After the 2008 election, people in the public, in the media and in government who care about the Patriot Act are a small minority. That’s what’s changed in the last year. I don’t like to say it, but it’s been shown to be true. And we need to recognize that we are a small minority in order to figure out what to do next. What does a small minority do best?
I think the answer to that question will be different for different members of the small minority. If you’re a lawyer with the EFF or ACLU and have a lot of institutional resources at your disposal, you keep on filing lawsuits and making Freedom of Information requests. These groups, no matter how small the minority they represent, have a consistent and positive impact. The rest of us are grateful, and we’re writing checks to you as often as we can.

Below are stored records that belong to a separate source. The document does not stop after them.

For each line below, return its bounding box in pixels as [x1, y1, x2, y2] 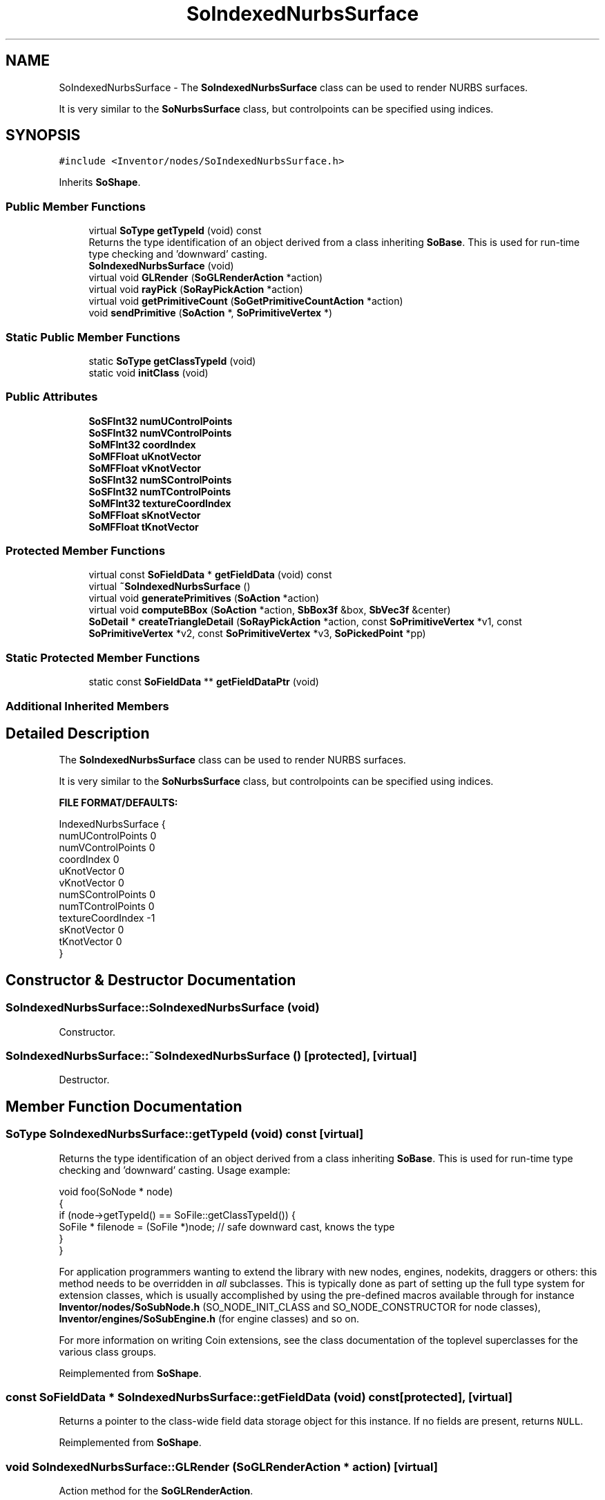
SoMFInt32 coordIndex [88, 438, 196, 450]
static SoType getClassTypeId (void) [88, 354, 256, 367]
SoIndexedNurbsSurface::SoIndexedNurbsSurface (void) [6, 1000, 320, 1015]
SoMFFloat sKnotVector [88, 509, 201, 521]
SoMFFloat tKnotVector [88, 520, 199, 533]
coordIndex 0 [59, 853, 119, 866]
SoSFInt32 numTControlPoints [88, 485, 231, 497]
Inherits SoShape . [59, 176, 141, 189]

I’ve never really had friends in high places, but I imagine that if you have friends in high places, you keep on working through the channels you’ve established. Maybe they’ll listen if you give them nice sweaters for Christmas.
But if you aren’t an endowed lawyer, you don’t have friends in high places, and you don’t have a majority of the population who agrees with you, recognize your powerlessness and your freedom. You’re not going to win a court case, so you don’t have to be courtly. You’re not going to have a beer with the President and work it all out, so you don’t have to worry that he won’t be your friend. And you aren’t going to have a crowd of a hundred thousand at your back, so you don’t have to do anything big and coordinated. We little people have the freedom to be blunt, to be honest, and yes, as emptywheel proposes, to EMBARRASS people.
When Senator Amy Klobuchar doesn’t even know what amendment she’s voting on before she casts her vote, let’s call her on it, vocally, by name.
When Senator Al Franken surfs into office on a wave of Air America broadcasts berating Bush surveillance and the Patriot Act, then votes against Patriot Act reform, let’s call him on it, vocally, by name.
When Senator Chuck Schumer can’t even be bothered to show up for his committee meetings and votes as he’s told to by proxy, let’s call him on it, vocally, by name.
When President Barack Obama gives the Republicans some anti-liberty amendments to pass in their name, not his, let’s call him on it, vocally, by name.
Confronting and embarrassing people in power isn’t nice. But our politicians are not being nice, and unless we live in DC and are part of the dinner party circuit they are not and will not be our friends. As long as blunt confrontation is honest, it has its place. If Get FISA Right and the EFF and the ACLU need to continue to play nice to follow their own strategies, I understand that. But in that case I think there need to be some other groups out there that free themselves from the constraint of being nice.